Categoria: Aggiornamenti.

Queste ultime settimane, oltre ad essere state particolarmente impegnative ed intense da un punto di vista lavorativo, hanno anche portato qualche importante novità nella mia vita a Sydney, tre per la precisione. La prima sarà svelata tra pochissimo, mentre per le altre due bisognerà aspettare un po’ di più…

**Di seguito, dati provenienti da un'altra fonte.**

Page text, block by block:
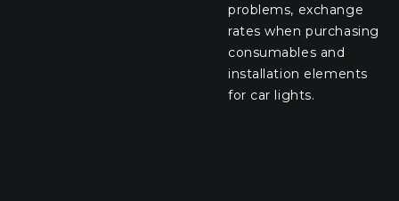
problems, exchange
rates when purchasing
consumables and
installation elements
for car lights.
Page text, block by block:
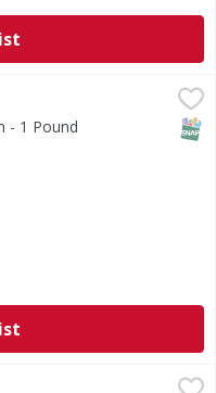
- 1 Pound
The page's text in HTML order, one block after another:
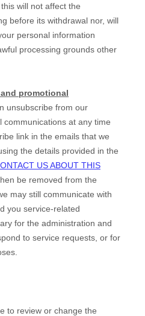
will not affect the
before its withdrawal nor, will
personal information
processing grounds other
promotional
unsubscribe from our
communications at any time
link in the emails that we
the details provided in the
US ABOUT THIS
be removed from the
may still communicate with
you service-related
for the administration and
to service requests, or for
to review or change the
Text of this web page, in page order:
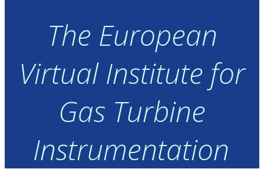
The European
Virtual Institute for
Gas Turbine
Instrumentation
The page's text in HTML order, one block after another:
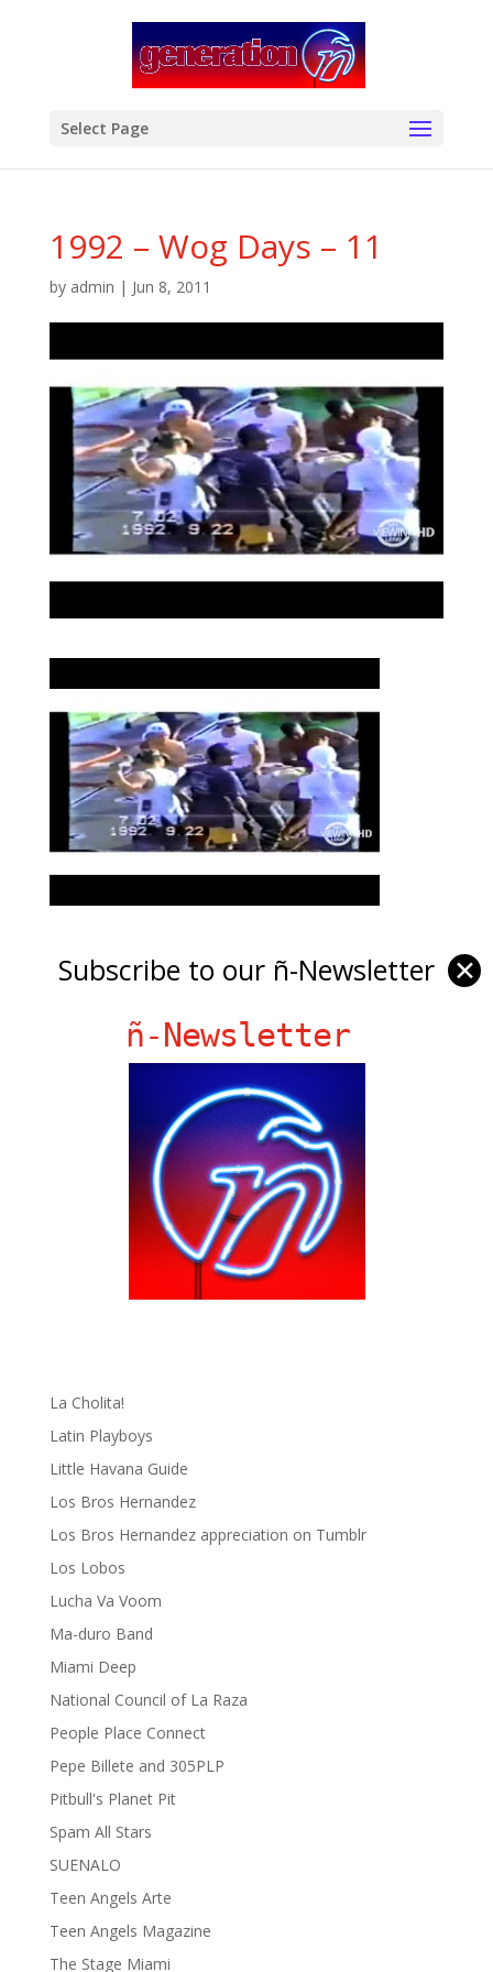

Ieri, ad un anno di distanza dall’aver ottenuto la residenza permanente australiana e dopo oltre quattro da quel lontano ottobre 2006 in cui siamo sbarcati down under, ho ufficialmente fatto richiesta per la cittadinanza, ultimo step nel processo di naturalizzazione.

Processo che consiste di tre fasi: prima prepararsi per un test su valori, usi e costumi australiani, seconda presenziare alla cerimonia ufficiale dove si canta l’inno e si giura fedeltà alla Regina e terza richiesta del passaporto australiano.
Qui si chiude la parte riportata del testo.